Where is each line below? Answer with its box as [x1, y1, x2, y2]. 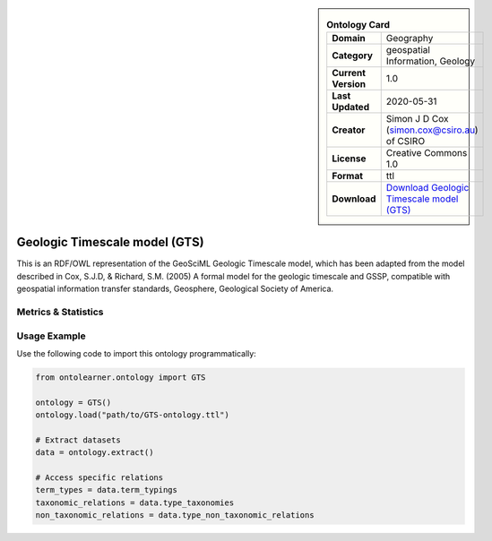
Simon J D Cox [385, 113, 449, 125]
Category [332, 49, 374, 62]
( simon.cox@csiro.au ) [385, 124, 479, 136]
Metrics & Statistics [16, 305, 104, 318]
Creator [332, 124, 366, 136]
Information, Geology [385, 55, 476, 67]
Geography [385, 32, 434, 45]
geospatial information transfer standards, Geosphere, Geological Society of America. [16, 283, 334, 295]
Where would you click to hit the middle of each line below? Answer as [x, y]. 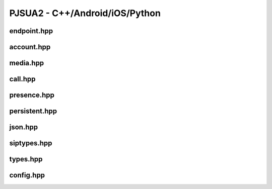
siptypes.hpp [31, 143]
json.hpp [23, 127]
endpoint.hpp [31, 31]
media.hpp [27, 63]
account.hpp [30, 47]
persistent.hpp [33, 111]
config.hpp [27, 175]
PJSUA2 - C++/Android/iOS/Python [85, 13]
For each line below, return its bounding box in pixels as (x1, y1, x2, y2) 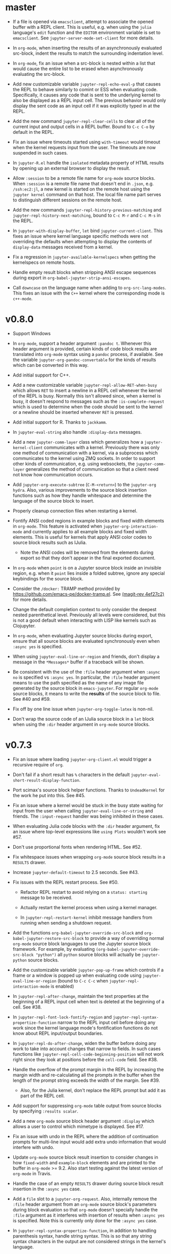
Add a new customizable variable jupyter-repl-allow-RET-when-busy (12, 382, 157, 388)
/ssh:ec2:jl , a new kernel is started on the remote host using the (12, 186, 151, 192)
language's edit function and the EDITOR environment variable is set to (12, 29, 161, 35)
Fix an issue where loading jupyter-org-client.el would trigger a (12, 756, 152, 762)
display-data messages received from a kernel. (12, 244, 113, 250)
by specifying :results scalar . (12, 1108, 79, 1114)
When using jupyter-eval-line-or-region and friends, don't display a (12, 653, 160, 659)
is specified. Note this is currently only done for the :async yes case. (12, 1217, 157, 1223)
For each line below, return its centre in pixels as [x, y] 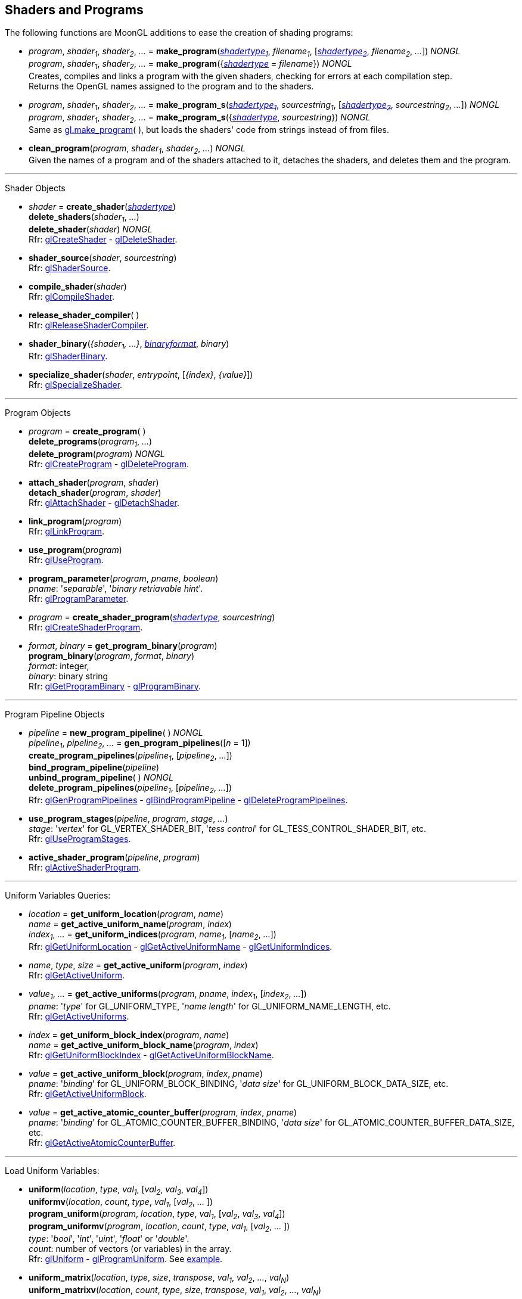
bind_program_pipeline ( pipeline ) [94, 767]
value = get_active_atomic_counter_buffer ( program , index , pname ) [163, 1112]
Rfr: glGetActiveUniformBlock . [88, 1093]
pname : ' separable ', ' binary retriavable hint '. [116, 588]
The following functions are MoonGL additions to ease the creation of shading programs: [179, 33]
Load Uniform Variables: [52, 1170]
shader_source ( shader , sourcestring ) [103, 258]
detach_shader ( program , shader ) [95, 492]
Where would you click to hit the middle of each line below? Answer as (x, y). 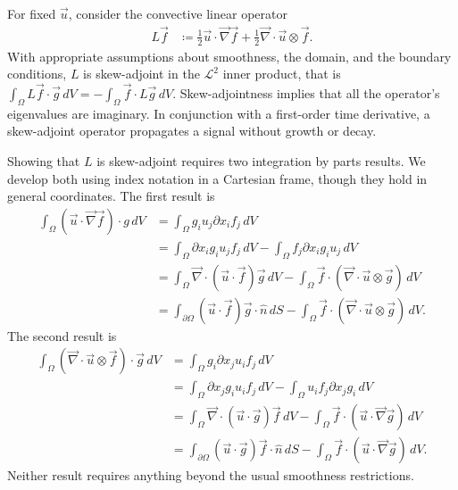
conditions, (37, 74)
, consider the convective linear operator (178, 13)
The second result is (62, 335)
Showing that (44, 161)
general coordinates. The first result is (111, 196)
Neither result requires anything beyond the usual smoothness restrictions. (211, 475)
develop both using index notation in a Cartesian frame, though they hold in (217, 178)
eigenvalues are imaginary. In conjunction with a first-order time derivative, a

+---+

What is being asked.
Look above for the line with "value = get_active_atomic_counter_buffer" and the line with "general coordinates. The", then copy exactly the lines from the first through the second, both kept, with no pictures.

Written response.
value = get_active_atomic_counter_buffer ( program , index , pname ) [163, 1112]
Rfr: glGetActiveUniformBlock . [88, 1093]
pname : ' separable ', ' binary retriavable hint '. [116, 588]
The following functions are MoonGL additions to ease the creation of shading programs: [179, 33]
Load Uniform Variables: [52, 1170]
shader_source ( shader , sourcestring ) [103, 258]
detach_shader ( program , shader ) [95, 492]
Where would you click to hit the middle of each line below? Answer as (x, y). 
conditions, (37, 74)
, consider the convective linear operator (178, 13)
The second result is (62, 335)
Showing that (44, 161)
general coordinates. The first result is (111, 196)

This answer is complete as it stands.